I understand the friction part. However, the chances are good that the rope is breaking due to worn fairlead rollers. It only takes a very small bur on one roller to eat up a rope fast. I used a rope last season and it did OK. This year I kept the steel cable on the winch and used it. It broke 1 time during some serious plowing. I cut it clean and re-clamped a loop in it. Worked fine the rest of the time. I want to go with a 2" strap but would have to replace the winch roller and fairlead. Not sure if I want to invest the money to switch it over considering the cable can be had for next to nothing in comparison.


----------



## kj330 (Feb 11, 2009)

when you replace the steel wire with a synthetic rope . the directions say to replace the all rollers. no burrs can be made from a synthetic rope. unless the rope gets real dirty


----------



## skywagon (Nov 13, 2008)

kj330;1021849 said:


> when you replace the steel wire with a synthetic rope . the directions say to replace the all rollers. no burrs can be made from a synthetic rope. unless the rope gets real dirty




When we bought the Amsteel synthetic ropes for my rigs they said to get rid of the steel rollers and put the kevlar guide on, that was 6 years ago never broke a ropeyet.


----------



## dualcuttingedge (Jan 30, 2010)

skywagon;1021882 said:


> When we bought the Amsteel synthetic ropes for my rigs they said to get rid of the steel rollers and put the kevlar guide on, that was 6 years ago never broke a ropeyet.

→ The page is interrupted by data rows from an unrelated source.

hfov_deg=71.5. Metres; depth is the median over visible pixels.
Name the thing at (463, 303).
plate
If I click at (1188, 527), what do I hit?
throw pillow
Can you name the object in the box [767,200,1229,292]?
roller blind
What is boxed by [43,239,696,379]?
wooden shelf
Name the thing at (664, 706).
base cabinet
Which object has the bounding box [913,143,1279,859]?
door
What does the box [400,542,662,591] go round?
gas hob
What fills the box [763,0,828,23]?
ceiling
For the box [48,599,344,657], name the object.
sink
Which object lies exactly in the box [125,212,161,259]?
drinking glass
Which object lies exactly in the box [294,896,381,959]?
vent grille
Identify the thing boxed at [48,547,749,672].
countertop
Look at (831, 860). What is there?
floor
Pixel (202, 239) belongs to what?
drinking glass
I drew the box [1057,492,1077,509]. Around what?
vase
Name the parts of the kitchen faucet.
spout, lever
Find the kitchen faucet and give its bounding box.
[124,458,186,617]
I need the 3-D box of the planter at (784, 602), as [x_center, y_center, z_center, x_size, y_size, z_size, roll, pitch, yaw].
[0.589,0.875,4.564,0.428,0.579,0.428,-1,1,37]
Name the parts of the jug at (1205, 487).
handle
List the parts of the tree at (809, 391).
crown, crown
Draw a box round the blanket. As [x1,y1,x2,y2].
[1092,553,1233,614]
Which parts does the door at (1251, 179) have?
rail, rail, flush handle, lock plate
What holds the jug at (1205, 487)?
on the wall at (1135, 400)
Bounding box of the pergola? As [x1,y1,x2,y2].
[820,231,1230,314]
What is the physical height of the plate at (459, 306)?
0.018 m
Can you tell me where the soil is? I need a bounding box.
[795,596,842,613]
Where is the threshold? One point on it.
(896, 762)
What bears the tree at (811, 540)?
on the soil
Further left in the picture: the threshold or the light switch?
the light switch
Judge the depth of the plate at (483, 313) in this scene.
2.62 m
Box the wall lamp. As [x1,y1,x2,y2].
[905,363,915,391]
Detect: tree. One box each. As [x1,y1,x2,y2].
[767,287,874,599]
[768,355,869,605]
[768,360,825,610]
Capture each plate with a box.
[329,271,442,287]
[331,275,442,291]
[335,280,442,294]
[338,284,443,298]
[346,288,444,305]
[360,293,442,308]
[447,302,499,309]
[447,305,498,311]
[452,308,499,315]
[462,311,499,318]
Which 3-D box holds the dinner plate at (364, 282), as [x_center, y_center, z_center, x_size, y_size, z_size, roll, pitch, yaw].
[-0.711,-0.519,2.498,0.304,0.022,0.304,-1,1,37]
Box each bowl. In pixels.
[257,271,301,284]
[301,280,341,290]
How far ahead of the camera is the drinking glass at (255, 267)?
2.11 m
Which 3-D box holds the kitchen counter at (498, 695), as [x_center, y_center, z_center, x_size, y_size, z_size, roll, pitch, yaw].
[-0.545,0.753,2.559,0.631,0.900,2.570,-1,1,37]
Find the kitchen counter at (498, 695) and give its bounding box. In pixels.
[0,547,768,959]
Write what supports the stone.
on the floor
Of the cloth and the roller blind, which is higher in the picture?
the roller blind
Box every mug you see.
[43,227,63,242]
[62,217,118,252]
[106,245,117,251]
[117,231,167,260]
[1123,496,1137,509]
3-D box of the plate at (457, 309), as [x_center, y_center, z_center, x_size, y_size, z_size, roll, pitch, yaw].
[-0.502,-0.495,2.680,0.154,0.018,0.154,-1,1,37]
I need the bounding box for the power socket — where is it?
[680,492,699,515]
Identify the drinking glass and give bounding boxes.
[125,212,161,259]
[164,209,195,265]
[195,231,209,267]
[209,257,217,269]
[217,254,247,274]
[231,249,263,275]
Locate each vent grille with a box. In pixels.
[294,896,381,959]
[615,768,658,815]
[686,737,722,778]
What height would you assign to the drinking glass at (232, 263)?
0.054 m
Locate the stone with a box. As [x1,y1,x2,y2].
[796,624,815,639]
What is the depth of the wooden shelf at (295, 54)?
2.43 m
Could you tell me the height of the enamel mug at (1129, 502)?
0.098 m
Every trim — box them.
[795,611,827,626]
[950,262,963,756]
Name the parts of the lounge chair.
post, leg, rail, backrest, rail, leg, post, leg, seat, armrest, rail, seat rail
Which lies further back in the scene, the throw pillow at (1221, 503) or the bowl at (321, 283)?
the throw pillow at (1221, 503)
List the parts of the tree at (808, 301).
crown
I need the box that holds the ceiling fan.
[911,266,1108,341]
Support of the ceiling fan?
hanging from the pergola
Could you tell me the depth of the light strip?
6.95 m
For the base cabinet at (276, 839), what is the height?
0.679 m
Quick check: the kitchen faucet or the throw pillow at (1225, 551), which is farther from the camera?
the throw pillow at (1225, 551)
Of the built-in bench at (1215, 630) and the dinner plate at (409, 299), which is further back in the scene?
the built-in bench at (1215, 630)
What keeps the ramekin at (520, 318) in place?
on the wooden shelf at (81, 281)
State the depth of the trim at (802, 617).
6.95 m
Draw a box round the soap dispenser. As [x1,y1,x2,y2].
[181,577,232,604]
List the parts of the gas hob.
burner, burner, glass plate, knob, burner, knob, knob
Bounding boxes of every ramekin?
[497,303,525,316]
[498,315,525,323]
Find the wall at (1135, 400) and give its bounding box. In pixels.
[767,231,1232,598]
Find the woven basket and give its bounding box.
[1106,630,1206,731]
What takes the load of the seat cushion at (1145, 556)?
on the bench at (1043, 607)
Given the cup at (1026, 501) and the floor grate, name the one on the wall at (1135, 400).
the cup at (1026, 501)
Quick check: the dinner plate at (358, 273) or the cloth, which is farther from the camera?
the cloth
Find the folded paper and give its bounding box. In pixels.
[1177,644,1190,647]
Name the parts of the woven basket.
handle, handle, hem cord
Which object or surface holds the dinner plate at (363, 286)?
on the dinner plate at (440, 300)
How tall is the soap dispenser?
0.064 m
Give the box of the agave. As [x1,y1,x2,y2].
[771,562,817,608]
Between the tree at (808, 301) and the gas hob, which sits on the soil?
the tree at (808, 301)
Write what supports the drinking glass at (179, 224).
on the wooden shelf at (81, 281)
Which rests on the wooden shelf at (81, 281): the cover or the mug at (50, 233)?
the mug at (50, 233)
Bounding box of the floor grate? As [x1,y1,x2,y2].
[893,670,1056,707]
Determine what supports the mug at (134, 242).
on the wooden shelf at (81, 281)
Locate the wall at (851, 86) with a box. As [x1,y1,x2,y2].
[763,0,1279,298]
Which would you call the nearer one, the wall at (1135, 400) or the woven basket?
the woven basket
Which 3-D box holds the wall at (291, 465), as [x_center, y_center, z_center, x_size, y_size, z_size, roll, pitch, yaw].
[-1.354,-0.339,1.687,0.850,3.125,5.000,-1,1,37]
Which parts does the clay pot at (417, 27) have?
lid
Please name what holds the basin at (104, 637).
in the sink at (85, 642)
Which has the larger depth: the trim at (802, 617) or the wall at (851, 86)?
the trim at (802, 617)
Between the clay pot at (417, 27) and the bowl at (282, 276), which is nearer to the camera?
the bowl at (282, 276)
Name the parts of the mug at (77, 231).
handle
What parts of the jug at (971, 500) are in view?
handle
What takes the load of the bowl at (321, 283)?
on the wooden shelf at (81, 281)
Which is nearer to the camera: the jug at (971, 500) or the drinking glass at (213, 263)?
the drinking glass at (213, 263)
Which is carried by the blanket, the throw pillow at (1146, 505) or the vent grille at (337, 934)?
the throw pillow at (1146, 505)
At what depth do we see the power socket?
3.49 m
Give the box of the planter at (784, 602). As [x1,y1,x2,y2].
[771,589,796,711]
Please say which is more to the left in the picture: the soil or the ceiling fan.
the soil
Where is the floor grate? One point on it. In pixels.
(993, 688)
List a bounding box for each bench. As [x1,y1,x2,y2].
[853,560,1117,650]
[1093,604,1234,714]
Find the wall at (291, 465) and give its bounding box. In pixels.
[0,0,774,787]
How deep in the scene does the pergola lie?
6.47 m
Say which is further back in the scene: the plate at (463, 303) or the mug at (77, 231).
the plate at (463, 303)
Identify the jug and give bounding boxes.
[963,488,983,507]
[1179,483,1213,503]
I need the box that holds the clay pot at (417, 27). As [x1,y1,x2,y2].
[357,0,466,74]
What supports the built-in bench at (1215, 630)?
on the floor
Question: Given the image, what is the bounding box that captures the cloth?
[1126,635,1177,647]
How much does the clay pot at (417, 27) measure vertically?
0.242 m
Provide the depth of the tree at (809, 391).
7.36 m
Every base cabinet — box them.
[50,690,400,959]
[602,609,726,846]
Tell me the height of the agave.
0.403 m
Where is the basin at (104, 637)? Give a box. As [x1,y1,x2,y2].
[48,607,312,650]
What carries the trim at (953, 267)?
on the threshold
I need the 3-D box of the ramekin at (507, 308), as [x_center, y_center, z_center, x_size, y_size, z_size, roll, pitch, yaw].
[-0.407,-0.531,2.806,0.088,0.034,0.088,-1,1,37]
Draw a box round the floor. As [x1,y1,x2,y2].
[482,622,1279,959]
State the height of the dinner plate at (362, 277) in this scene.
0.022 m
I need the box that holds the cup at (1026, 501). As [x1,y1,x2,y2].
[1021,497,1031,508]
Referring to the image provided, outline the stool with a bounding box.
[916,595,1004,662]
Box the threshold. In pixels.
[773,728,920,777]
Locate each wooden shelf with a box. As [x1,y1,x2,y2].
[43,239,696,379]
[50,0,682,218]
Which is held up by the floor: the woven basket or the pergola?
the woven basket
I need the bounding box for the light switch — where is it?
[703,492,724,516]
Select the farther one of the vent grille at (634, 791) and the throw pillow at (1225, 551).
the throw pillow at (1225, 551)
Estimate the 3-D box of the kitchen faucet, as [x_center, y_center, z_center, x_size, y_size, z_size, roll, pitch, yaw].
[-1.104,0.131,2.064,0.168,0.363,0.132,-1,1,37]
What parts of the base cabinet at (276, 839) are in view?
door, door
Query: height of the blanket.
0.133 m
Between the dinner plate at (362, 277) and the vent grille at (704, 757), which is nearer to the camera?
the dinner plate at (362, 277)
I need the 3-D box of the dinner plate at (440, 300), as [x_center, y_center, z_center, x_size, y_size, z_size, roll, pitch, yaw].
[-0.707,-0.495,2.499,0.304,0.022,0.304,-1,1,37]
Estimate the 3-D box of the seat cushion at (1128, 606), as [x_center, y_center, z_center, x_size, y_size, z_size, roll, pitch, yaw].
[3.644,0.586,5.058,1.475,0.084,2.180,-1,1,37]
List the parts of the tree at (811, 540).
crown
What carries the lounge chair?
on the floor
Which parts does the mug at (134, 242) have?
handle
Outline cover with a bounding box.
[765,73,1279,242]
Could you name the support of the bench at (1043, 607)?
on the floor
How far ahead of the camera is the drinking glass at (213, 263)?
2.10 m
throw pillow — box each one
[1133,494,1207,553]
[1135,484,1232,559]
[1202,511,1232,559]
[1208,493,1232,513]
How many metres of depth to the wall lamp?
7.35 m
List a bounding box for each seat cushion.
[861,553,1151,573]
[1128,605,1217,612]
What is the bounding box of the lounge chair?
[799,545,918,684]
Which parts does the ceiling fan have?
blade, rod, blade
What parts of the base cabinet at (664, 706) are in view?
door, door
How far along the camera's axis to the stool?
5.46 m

it helps the rope last years when you don't run the atv commercial or just run and hide from snow down south!!!!!!!!!!!!!!!



skywagon;1011006 said:


> My equiptment is idle this winter as I am enjoying the sunshine down south lol!


----------



## skywagon (Nov 13, 2008)

dualcuttingedge;1022070 said:


> it helps the rope last years when you don't run the atv commercial or just run and hide from snow down south!!!!!!!!!!!!!!!



Hey edge, stick it where the sun don't shine. remarks lkike your are dome a dozen!ROTFFLMAO


----------



## dualcuttingedge (Jan 30, 2010)

LOOK WHAT SKYWAGON SENT ME IN A PM
heres this back to you --------------------------------------------------------------------------------

Suck my dic *****!


----------



## hansons glc (Jan 17, 2009)

hi dualcttingedge

skywagon sent that to you in pm? wow he has some guts


----------



## doubleedge (Aug 6, 2008)

hansons glc;1022122 said:


> hi dualcttingedge
> 
> skywagon sent that to you in pm? wow he has some guts


That PM sounds more like immaturity to me.


----------



## DGODGR (Nov 30, 2008)

skywagon;1021882 said:


> When we bought the Amsteel synthetic ropes for my rigs they said to get rid of the steel rollers and put the kevlar guide on, that was 6 years ago never broke a ropeyet.

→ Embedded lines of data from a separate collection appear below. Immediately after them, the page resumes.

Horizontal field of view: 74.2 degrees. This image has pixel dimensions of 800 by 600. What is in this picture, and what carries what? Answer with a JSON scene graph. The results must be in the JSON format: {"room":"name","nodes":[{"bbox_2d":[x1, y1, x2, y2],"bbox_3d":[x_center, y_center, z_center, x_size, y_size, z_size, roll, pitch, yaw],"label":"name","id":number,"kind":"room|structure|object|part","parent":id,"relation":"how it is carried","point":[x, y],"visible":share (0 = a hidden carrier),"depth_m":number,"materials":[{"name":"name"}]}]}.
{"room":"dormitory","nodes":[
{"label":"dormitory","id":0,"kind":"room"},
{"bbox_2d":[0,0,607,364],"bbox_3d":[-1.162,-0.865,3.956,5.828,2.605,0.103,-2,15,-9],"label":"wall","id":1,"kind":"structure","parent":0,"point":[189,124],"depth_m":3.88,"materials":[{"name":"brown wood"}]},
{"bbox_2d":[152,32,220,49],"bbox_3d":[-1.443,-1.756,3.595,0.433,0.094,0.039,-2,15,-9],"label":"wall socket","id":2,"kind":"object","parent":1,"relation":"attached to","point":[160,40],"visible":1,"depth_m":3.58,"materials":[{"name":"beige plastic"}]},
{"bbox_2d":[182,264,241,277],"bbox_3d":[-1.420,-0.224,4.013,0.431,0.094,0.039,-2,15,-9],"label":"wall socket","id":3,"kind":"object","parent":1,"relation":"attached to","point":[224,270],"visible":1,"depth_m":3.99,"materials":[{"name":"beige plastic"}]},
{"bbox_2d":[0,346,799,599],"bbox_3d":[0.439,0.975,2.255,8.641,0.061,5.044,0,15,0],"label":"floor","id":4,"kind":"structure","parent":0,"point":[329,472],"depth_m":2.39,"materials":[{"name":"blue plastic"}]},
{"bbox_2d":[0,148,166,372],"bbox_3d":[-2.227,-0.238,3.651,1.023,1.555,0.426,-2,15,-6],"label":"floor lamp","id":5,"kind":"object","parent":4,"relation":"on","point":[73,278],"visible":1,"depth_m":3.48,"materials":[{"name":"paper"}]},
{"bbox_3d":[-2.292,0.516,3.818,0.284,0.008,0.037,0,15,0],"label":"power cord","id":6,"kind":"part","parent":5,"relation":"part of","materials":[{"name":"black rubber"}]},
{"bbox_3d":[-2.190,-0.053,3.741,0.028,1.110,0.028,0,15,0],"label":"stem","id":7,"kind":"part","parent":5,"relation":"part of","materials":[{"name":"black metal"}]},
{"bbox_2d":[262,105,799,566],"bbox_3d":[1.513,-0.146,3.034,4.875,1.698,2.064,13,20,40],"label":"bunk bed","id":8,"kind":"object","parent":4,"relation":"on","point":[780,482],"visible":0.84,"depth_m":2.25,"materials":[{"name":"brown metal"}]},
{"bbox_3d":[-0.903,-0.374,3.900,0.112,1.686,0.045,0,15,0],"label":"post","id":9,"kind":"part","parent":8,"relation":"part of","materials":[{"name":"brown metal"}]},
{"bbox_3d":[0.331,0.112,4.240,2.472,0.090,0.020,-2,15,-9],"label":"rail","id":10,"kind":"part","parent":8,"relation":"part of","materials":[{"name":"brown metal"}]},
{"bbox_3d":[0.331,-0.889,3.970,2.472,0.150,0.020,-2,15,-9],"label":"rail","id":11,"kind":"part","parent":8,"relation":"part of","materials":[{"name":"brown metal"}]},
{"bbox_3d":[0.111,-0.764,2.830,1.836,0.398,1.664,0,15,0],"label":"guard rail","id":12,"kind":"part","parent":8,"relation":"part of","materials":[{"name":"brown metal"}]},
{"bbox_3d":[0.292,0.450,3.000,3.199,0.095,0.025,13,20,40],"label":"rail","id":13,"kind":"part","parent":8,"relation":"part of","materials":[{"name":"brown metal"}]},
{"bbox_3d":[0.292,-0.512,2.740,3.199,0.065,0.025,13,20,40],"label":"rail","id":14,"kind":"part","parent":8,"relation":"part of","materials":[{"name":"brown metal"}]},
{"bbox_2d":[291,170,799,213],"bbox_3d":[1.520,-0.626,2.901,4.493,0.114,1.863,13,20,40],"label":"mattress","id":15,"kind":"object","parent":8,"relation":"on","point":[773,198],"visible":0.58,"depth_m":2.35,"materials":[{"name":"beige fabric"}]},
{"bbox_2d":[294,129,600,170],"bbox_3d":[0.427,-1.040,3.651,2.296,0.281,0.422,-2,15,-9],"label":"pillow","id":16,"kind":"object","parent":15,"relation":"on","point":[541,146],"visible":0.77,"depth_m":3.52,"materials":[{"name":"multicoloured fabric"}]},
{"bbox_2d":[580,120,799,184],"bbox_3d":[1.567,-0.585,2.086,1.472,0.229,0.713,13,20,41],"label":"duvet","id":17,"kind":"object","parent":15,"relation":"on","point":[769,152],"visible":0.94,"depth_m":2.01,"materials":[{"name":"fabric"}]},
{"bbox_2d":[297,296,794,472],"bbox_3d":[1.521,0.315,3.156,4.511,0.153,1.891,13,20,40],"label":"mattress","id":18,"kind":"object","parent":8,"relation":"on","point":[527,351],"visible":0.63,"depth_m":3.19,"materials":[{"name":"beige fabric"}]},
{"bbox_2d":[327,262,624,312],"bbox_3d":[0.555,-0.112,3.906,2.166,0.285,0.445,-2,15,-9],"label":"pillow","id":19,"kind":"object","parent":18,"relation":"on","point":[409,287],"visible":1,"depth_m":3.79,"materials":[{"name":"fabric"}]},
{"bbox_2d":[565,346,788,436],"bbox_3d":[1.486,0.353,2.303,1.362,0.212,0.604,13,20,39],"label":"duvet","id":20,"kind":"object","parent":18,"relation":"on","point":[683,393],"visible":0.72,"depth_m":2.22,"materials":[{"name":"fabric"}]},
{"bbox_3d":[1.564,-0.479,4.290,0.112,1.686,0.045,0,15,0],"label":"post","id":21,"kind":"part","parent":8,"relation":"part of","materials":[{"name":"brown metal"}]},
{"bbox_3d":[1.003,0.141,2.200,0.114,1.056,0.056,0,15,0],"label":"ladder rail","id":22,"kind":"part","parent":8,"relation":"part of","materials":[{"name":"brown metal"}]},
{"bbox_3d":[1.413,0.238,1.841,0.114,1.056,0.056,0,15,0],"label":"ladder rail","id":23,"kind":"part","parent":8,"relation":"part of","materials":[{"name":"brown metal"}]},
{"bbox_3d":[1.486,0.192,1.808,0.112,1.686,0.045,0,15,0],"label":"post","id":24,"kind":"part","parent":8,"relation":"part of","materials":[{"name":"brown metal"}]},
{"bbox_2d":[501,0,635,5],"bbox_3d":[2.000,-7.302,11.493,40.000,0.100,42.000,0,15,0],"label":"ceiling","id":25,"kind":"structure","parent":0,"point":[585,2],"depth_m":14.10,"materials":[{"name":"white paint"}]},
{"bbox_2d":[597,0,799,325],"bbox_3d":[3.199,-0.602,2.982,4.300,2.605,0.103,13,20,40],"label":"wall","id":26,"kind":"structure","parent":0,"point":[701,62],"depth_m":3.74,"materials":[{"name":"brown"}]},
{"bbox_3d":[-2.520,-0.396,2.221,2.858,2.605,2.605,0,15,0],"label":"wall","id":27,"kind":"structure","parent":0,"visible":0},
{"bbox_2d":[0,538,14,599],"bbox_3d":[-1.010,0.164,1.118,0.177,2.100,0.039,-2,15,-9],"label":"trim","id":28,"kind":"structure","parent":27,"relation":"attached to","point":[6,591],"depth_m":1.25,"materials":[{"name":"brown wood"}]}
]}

Do you have a link to your source for the Kevlar guide. If not why is it better for the sinthetic rope?


----------



## dualcuttingedge (Jan 30, 2010)

dont listen to skywagon he doesnt know anything and if you look at all his posts it shows... for instance he said it takes same amount of time to plow 2 inches of snow vs 12 inches of snow..... besides his stuff will last for a long time because he :salute:heads south for the winter:salute:


----------



## DGODGR (Nov 30, 2008)

Everyone loves a good ribbing once in a while, and I hope that's what's going on here. If not then don't hijack this thread to have your little pissing contest. I am trying to get some good information not listen to an argument. I would however like for someone to translate Skywagons acronym (ROTFFLMAO). I can figure out LMAO, but not the rest.


----------



## doubleedge (Aug 6, 2008)

DGODGR;1022724 said:


> Everyone loves a good ribbing once in a while, and I hope that's what's going on here. If not then don't hijack this thread to have your little pissing contest. I am trying to get some good information not listen to an argument. I would however like for someone to translate Skywagons acronym (ROTFFLMAO). I can figure out LMAO, but not the rest.


ROTF means rolling on the floor.


----------



## Fordhauler (Mar 8, 2010)

DGODGR;1022724 said:


> Everyone loves a good ribbing once in a while, and I hope that's what's going on here. If not then don't hijack this thread to have your little pissing contest. I am trying to get some good information not listen to an argument. I would however like for someone to translate Skywagons acronym (ROTFFLMAO). I can figure out LMAO, but not the rest.


I agree get back on topic.
Cuttingedge does this all the time look at his posts, trying to make himself look good.


----------



## dualcuttingedge (Jan 30, 2010)

Not making myself look good.... but i called him out on things and he pm's me derogatory messages


----------